Updated: 11/14/14, 11:00 p.m.
Even after its gas thrusters and anchoring harpoons failed, the European Space Agency probe Philae still managed to make a historic, albeit bumpy, landing on a comet.
But since the touchdown, times on Comet 67P/Churyumov-Gerasimenko have been arduous for the little lander that could.
First, Philae almost bounced off of the space rock’s surface on its first landing attempt. The washing machine-sized lander, nearly weightless on the comet, hopped more than a mile and a half through nothingness for two hours before landing again, according to the European Space Agency. It then made another smaller bounce, and finally settled in a precarious position—sideways with one leg suspended toward space.
To make matters worse, the solar-powered robot ended up nestled beneath a shadowy cliff. The location prevented the probe from recharging its batteries, which are calculated to drain completely sometime later today. Now, astronomers are racing to get Philae to conduct crucial experiments and beam back results before its batteries die out.
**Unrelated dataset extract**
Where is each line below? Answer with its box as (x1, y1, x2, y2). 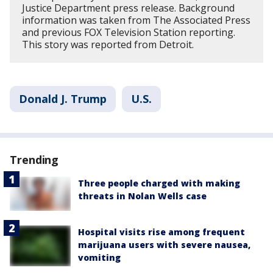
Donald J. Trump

On Friday the lander began drilling 10 inches into the comet’s rock and ice, the AP reported. But communication poses a problem for the team of astronomers charged with talking to the probe. Right now it takes about 28 minutes for mission control to exchange signals with the lander. The team contacts Philae through the Rosetta spacecraft hovering above the comet, but that connection often gets interrupted. In fact, the next time the mothership will have contact with Philae is around 4:00 pm ET today, according to Reuters.
"This will be exciting because we're not sure if the batteries will have enough power to transmit this data," said Stefan Ulamec, Philae lander manager.
In order to retrieve the data, the team said it will have to take some risks. During that communications window, the ESA astronomers are going to attempt a daring “hop” to reposition the probe into a sunnier spot, The Guardian reported. Using the built-in springs in Philae’s legs, the team hopes to fire the probe out of its dark crater. If that fails, The Guardian reported that the team might try to have Philae “cartwheel” out of the crevice by spinning its flywheel. But that may also prove futile if the lander is already out of juice.
If the ESA exhausts all of those last-ditch efforts to prevent Philae from going into hibernation, the team may still have one final opportunity to continue the mission: The comet may pass close enough to the sun to wake up Philae. Comet 67p, which drifts between Mars and Jupiter, is on a six-and-a-half-year orbit around the sun and is currently reaching a close point to the star.
Even if everything fails, and Philae does not survive the night, its creators insist the operation was still wildly successful. ESA said that Philae has carried out about 80-to-90 percent of the science that it was intended to do already.
"Let's stop looking at things that we could have done if everything had worked properly," said flight director Andrea Accomazzo, to the AP. "Let us look at things that we have done: what we have achieved and what we have on the ground. This is unique and will be unique forever."
On Friday evening, the ESA announced that Philae's batteries have indeed been depleted and lander is "asleep." The machine is now in a deep standby mode, and will only make contact again if it manages to catch enough sunlight to recharge its batteries (which may never happen, but is still a possibility.)
However, before shutting down, Philae was able to transmit all of the scientific data it had gathered while on the comet's surface. In addition, the Rosetta craft that delivered Philae will continue to orbit the comet as it continues its journey around the sun.
Lander Manager Stephan Ulamec said, "This machine performed magnificently under tough conditions, and we can be fully proud of the incredible scientific success Philae has delivered."